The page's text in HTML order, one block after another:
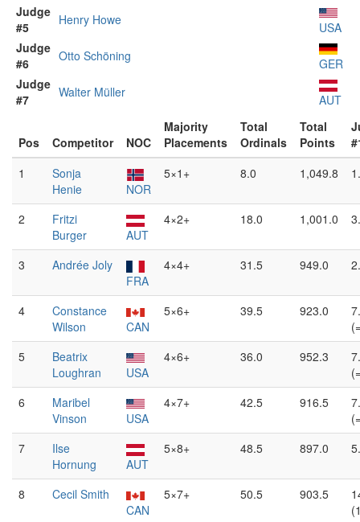
Judge
#5
Henry Howe
USA
Judge
#6
Otto Schöning
GER
Judge
#7
Walter Müller AUT
Pos Competitor NOC
Majority
Placements
Total
Ordinals
Total
Points
1
Sonja
Henie
NOR
5×1+ 8.0 1,049.8
2
Fritzi
Burger
AUT
4×2+ 18.0 1,001.0
3
Andrée Joly
FRA
4×4+ 31.5 949.0
4
Constance
Wilson
CAN
5×6+ 39.5 923.0
5
Beatrix
Loughran
USA
4×6+ 36.0 952.3
6
Maribel
Vinson
USA
4×7+ 42.5 916.5
7
Ilse
Hornung
AUT
5×8+ 48.5 897.0
8
Cecil Smith
CAN
5×7+ 50.5 903.5
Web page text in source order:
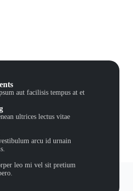
aut facilisis tempus at et
ultrices lectus vitae
arcu id urnain
leo mi vel sit pretium
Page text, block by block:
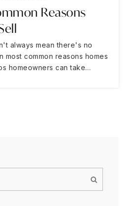
Reasons
always mean there's no
most common reasons homes
homeowners can take…
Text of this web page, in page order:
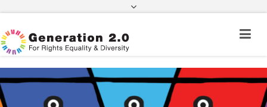
Third Country National Application Status
Application Status for Acquisition of
Citizenship
FacebookTwitter Instagram
Youtube
Linkedin
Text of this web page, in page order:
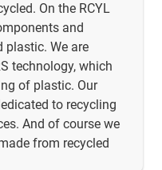
On the RCYL
and
plastic. We are
technology, which
of plastic. Our
to recycling
And of course we
from recycled
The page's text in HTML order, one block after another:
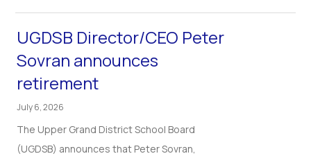
UGDSB Director/CEO Peter
Sovran announces
retirement
July 6, 2026
The Upper Grand District School Board
(UGDSB) announces that Peter Sovran,
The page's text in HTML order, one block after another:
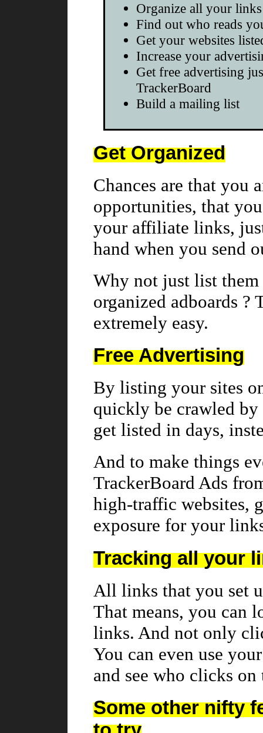
Organize all your links
Find out who reads
Get your websites
Increase your
Get free advertising
TrackerBoard
Build a mailing list
Get Organized
Chances are that you
opportunities, that
your affiliate links,
hand when you send
Why not just list
organized adboards ?
extremely easy.
Free Advertising
By listing your sites
quickly be crawled by
get listed in days,
And to make things
TrackerBoard Ads
high-traffic websites,
exposure for your
Tracking all your
All links that you set
That means, you can
links. And not only
You can even use
and see who clicks on
Some other nifty
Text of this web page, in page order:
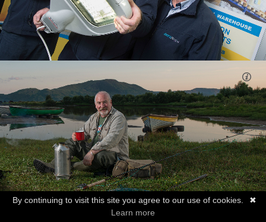
✖
By continuing to visit this site you agree to our use of cookies.
Learn more
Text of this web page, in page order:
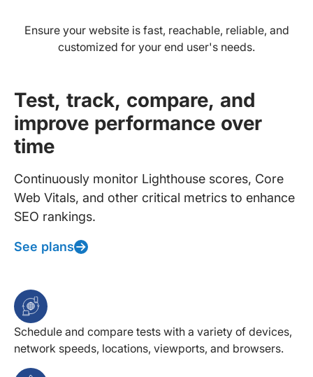
Ensure your website is fast, reachable, reliable, and
customized for your end user's needs.
Test, track, compare, and
improve performance over
time
Continuously monitor Lighthouse scores, Core
Web Vitals, and other critical metrics to enhance
SEO rankings.
See plans
Schedule and compare tests with a variety of devices,
network speeds, locations, viewports, and browsers.
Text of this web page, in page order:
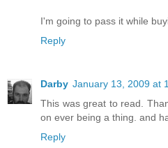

------

Reproduce exactly and only the lines from the line that contains "Page text, block" to the end of the data above, both ends included. No pictures go in the copy.

▸ EXERCISE RESPONSE:
Page text, block by block:
Reasons
always mean there's no
most common reasons homes
homeowners can take…
Text of this web page, in page order:
Third Country National Application Status
Application Status for Acquisition of
Citizenship
FacebookTwitter Instagram
Youtube
Linkedin
Text of this web page, in page order:
On the RCYL
and
plastic. We are
technology, which
of plastic. Our
to recycling
And of course we
from recycled
The page's text in HTML order, one block after another:
UGDSB Director/CEO Peter
Sovran announces
retirement
July 6, 2026
The Upper Grand District School Board
(UGDSB) announces that Peter Sovran,
The page's text in HTML order, one block after another:
Organize all your links
Find out who reads
Get your websites
Increase your
Get free advertising
TrackerBoard
Build a mailing list
Get Organized
Chances are that you
opportunities, that
your affiliate links,
hand when you send
Why not just list
organized adboards ?
extremely easy.
Free Advertising
By listing your sites
quickly be crawled by
get listed in days,
And to make things
TrackerBoard Ads
high-traffic websites,
exposure for your
Tracking all your
All links that you set
That means, you can
links. And not only
You can even use
and see who clicks on
Some other nifty
Text of this web page, in page order:
✖
By continuing to visit this site you agree to our use of cookies.
Learn more
Text of this web page, in page order:
Ensure your website is fast, reachable, reliable, and
customized for your end user's needs.
Test, track, compare, and
improve performance over
time
Continuously monitor Lighthouse scores, Core
Web Vitals, and other critical metrics to enhance
SEO rankings.
See plans
Schedule and compare tests with a variety of devices,
network speeds, locations, viewports, and browsers.
Text of this web page, in page order:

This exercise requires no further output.